What you should do:
Take every line from the entries below that includes the word "have" and copy it.

Listed entries:
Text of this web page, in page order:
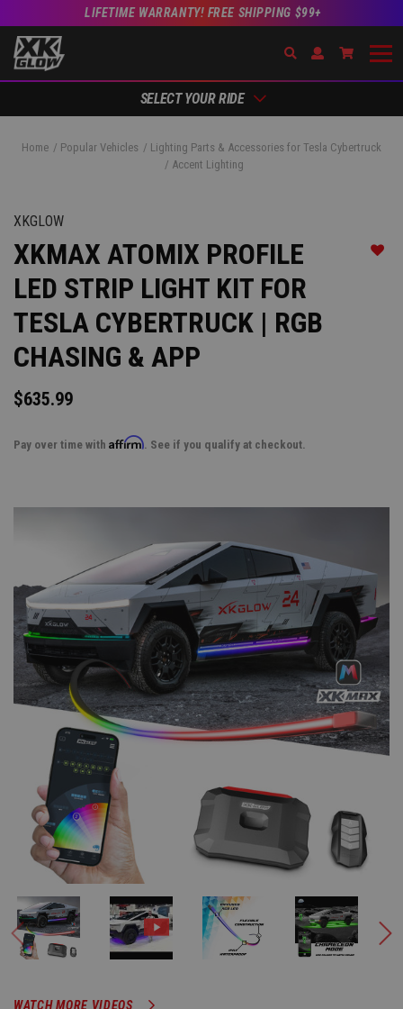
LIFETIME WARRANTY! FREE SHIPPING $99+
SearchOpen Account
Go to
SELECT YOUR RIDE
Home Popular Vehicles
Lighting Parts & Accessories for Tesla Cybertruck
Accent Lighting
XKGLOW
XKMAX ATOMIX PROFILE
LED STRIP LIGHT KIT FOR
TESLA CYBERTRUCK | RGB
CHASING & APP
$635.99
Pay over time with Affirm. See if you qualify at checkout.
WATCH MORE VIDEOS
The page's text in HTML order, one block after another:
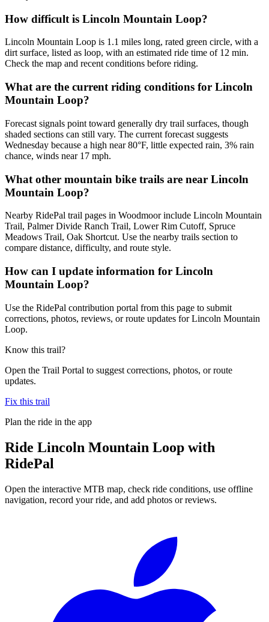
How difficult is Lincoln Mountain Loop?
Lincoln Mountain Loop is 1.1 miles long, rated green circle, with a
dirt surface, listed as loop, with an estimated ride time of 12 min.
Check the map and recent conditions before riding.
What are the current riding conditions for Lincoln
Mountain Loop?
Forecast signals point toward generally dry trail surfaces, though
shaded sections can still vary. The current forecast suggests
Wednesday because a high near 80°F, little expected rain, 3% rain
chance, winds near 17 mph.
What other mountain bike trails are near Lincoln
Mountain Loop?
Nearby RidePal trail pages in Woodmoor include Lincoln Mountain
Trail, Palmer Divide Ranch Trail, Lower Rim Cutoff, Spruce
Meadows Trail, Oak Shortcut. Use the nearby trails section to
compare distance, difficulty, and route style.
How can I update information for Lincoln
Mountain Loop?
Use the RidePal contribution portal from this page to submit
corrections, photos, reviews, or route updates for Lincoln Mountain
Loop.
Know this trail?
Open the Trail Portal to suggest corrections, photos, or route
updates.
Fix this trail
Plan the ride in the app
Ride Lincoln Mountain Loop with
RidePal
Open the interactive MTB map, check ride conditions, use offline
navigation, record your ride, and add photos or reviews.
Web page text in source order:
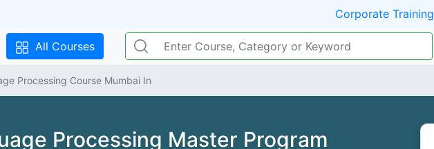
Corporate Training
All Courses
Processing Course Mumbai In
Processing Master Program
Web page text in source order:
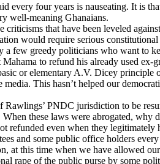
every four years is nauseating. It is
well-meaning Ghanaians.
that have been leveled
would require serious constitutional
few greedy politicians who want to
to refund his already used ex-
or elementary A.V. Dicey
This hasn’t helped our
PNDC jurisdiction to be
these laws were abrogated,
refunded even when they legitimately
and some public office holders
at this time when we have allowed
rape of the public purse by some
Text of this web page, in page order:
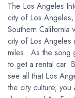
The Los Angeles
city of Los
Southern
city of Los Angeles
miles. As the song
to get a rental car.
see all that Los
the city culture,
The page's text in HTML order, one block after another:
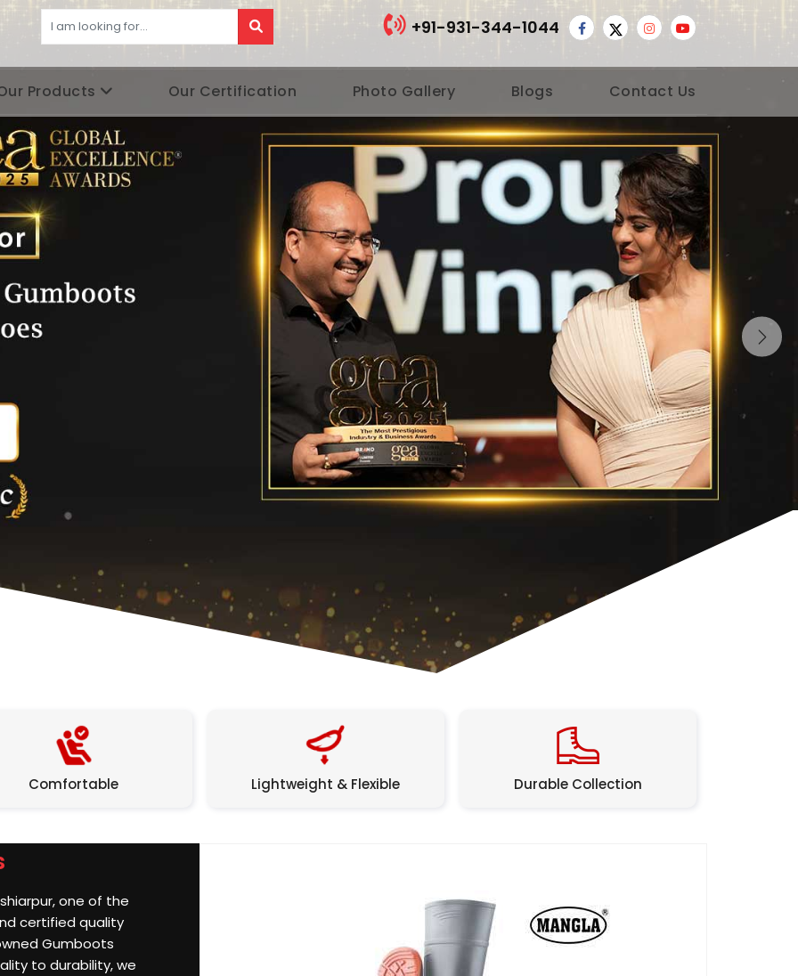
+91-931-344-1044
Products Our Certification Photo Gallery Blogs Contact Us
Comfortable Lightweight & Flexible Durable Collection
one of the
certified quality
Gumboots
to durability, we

Task result:
that have been leveled
at this time when we have allowed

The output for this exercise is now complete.